Hardware Infrastructure & Provisioning

The physical foundation of the sovereign lab is chosen for a specific balance of energy efficiency (low OPEX) and I/O throughput (performance). The system is built around the Raspberry Pi 4 Model B (8GB). The 8GB RAM variant is a strict requirement to support the memory-intensive microservices architecture, particularly the machine learning pipelines within Immich and Ollama processing.

Component Specification Purpose & Justification
Compute Node Raspberry Pi 4 Model B 8GB RAM variant is a strict requirement to support memory-intensive microservices (Ollama, Immich).
Primary Storage 1TB SSD (SATA via USB 3.0) Hosts the OS (Debian), Docker volumes, and media assets. Replaces the MicroSD card to mitigate corruption risk.
Boot Media USB MSD The system boots directly from the SSD (EEPROM config BOOT_ORDER=0xf41), bypassing the SD card interface.
Power USB-C Supply Ensuring stable voltage (5.1V/3A) to prevent SSD brownouts.
Network Gigabit Ethernet Hardwired to the main router to ensure low latency and maximum throughput for streaming media (4K content) and large file transfers.

Initialization Protocol: From Silicon to Service

Setting up the hardware requires specific firmware interventions to enable stable USB booting, a prerequisite for a "production-grade" RPi server.
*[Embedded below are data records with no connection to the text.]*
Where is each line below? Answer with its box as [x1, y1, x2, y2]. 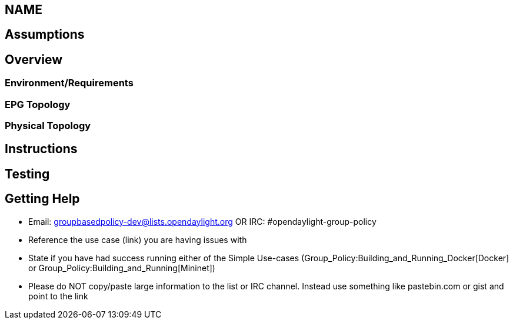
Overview [5, 52, 63, 67]
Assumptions [5, 27, 85, 42]
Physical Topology [5, 120, 91, 132]
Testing [5, 166, 50, 181]
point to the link [28, 291, 88, 301]
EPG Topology [5, 98, 71, 110]
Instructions [5, 141, 78, 157]
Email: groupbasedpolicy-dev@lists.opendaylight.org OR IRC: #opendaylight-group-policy [28, 216, 377, 227]
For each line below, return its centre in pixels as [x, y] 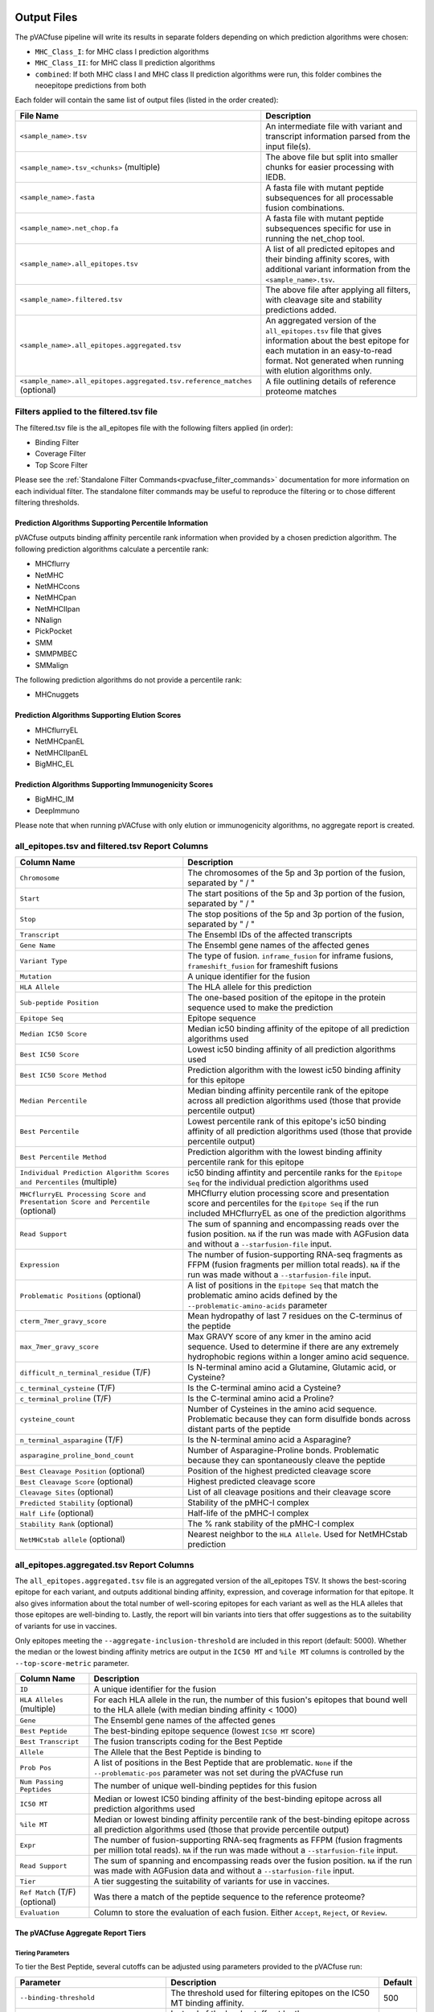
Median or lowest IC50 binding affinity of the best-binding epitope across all [237, 1799]
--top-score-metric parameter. [72, 1663]
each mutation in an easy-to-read [329, 350]
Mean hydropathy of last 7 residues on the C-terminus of [295, 1316]
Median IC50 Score [53, 1034]
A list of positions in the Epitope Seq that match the [283, 1285]
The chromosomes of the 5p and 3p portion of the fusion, [297, 873]
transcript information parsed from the [338, 136]
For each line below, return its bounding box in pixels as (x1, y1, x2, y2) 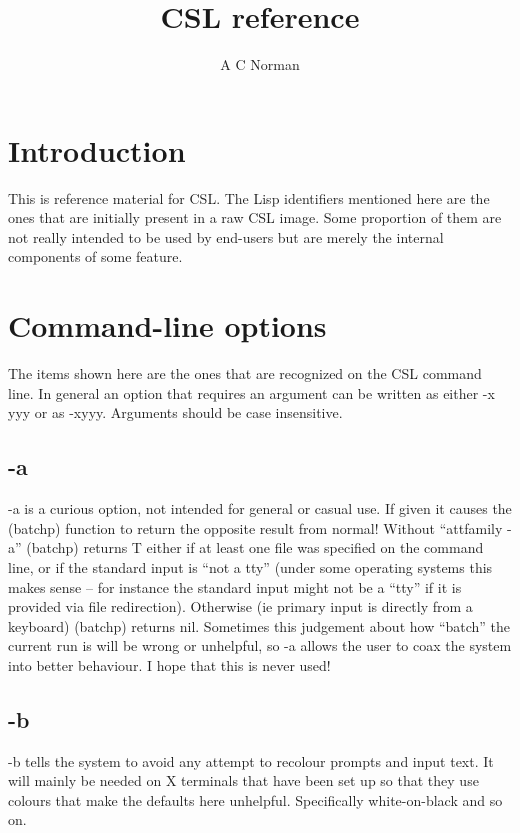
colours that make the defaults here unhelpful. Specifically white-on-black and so (8, 789, 503, 810)
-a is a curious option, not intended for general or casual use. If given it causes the (8, 498, 512, 519)
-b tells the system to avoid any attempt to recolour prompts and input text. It (8, 750, 494, 771)
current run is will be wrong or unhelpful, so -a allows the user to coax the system (8, 635, 512, 656)
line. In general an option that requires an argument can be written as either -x (8, 382, 495, 403)
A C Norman (220, 54, 300, 75)
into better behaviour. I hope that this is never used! (8, 654, 331, 675)
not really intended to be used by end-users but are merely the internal (8, 226, 444, 247)
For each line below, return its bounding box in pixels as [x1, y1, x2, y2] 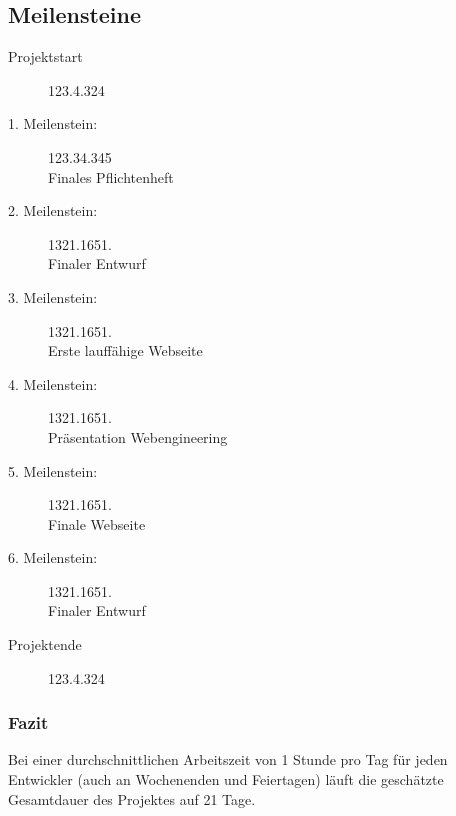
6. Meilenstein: [8, 547, 98, 568]
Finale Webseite [48, 513, 146, 534]
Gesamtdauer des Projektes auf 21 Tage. [8, 788, 256, 809]
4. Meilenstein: [8, 373, 98, 394]
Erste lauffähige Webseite [48, 340, 203, 361]
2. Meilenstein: [8, 200, 98, 221]
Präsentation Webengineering [48, 426, 228, 447]
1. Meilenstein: [8, 113, 98, 134]
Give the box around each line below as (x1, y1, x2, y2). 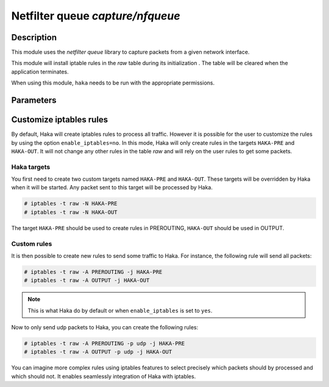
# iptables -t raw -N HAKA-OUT (24, 209, 118, 215)
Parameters (11, 95, 57, 106)
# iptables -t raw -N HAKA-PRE (24, 200, 118, 207)
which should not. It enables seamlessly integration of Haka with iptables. (11, 372, 196, 380)
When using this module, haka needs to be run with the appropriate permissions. (11, 79, 215, 86)
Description (11, 32, 57, 43)
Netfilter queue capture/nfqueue (11, 9, 181, 23)
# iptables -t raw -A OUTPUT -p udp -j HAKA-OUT (24, 349, 172, 355)
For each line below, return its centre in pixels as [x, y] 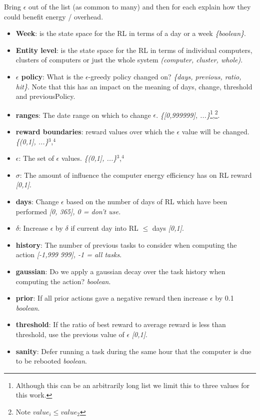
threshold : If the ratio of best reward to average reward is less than [121, 324]
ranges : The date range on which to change [83, 115]
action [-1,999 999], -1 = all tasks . [69, 254]
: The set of [36, 158]
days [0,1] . [168, 228]
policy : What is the [52, 76]
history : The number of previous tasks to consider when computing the [126, 244]
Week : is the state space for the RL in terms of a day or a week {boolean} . [131, 33]
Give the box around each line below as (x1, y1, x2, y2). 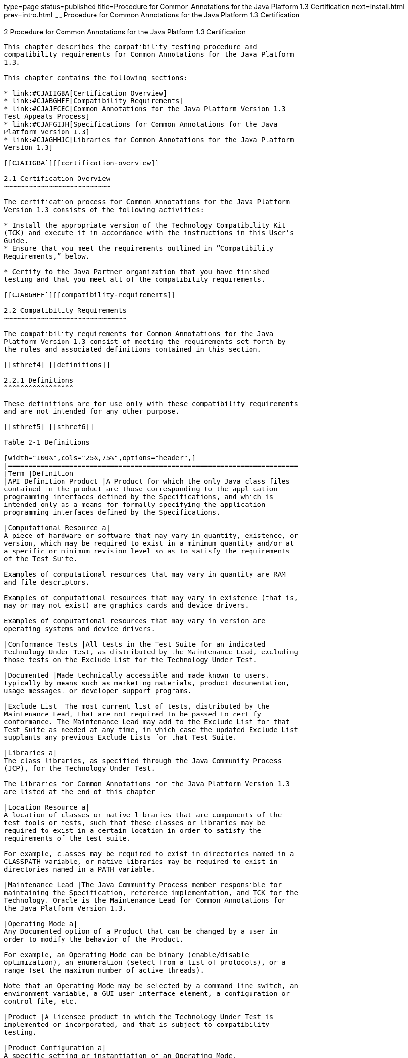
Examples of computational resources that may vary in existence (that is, (4, 593, 298, 602)
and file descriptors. (4, 578, 90, 586)
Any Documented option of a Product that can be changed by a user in (4, 927, 278, 935)
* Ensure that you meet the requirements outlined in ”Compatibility (4, 244, 274, 252)
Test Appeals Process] (4, 112, 90, 120)
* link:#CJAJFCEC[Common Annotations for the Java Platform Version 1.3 (4, 104, 286, 113)
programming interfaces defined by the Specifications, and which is (4, 492, 274, 501)
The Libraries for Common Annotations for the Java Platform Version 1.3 (4, 780, 290, 788)
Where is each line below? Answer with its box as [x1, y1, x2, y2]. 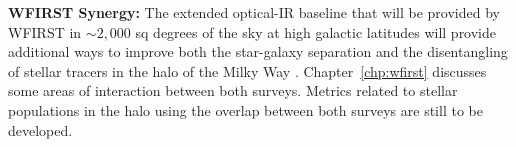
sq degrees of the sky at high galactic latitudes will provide [135, 21, 497, 42]
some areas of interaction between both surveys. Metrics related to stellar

  1. Firmware Update (EEPROM):
  • The Raspberry Pi 4's bootloader (EEPROM) must be updated to a version that supports USB Mass Storage Boot reliably.
  • Command: sudo rpi-eeprom-update checks for available updates.
  • Configuration: The boot order is modified using rpi-eeprom-config --edit to set BOOT_ORDER=0xf41. This code instructs the Pi to attempt booting from the USB device (4) first, and only failover to the SD card (1) if USB fails.
  1. OS Flash:
  • OS: Raspberry Pi OS (based on Debian Bookworm 64-bit). The 64-bit kernel is essential for MongoDB (used by some containers) and allows processes to address more than 4GB of RAM.
  • Method: The OS image is flashed directly onto the SSD.
  • RAM Optimization: Use zram-tools and allocate 200% of the physical RAM, continue by add a swap file in the SSD worth 16GB, and finish by editing /etc/fstab to add zram (pri=100) and the swap (pri=50) so that if the zram is fully used, it starts offloading to the SSD.
  1. Tailscale Bootstrap:
  • Before Docker is even installed, Tailscale is deployed to secure the node.
  • Command: tailscale up --auth-key=tskey-auth-xxxx authenticates the node headlessly.
  • Lockdown: Once Tailscale is active, ufw (Uncomplicated Firewall) is configured to deny all incoming traffic on Tailscale traffic, this ensures the device is invisible outside the network.

The Stack

"You cannot manage what you cannot measure."

Gateway & Authentication

The bouncers and traffic controllers.

Service Function Configuration
Tailscale Mesh VPN Enforces the perimeter. Configured with Access Control Lists (ACLs) to strictly limit which devices can access the server. It bridges the gap between the remote client and the local services.
Nginx Reverse Proxy Maps internal Docker ports (e.g., 3000, 8080) to user-friendly subdomains (docmost.spaceadler.local). Handles SSL termination, allowing encrypted HTTPS connections even for local traffic. The configuration uses proxy_pass directives to route traffic based on the incoming Host header.
Pi-hole DNS & Ad Blocking Serves as the authoritative DNS server for the .local domain. It is configured with Local DNS Records (CNAME/A) to rewrite *.spaceadler.local to the internal Tailscale IP of the host. Additionally, it blocks tracking telemetry and ads at the network level for all devices connected to the VPN.
Ollama Local LLM Backend Provides the intelligence layer for AI-enabled apps like Karakeep and Docmost. By running models like llama3 or mistral locally, queries remain private. The service exposes an API on port 11434 used by other containers.
OpenWebUI Chat Interface A user-friendly, ChatGPT-like frontend interacting with the local Ollama instance. It provides a history of conversations and allows parameter tuning (temperature, context window) for the models. Accessible via chat.spaceadler.local.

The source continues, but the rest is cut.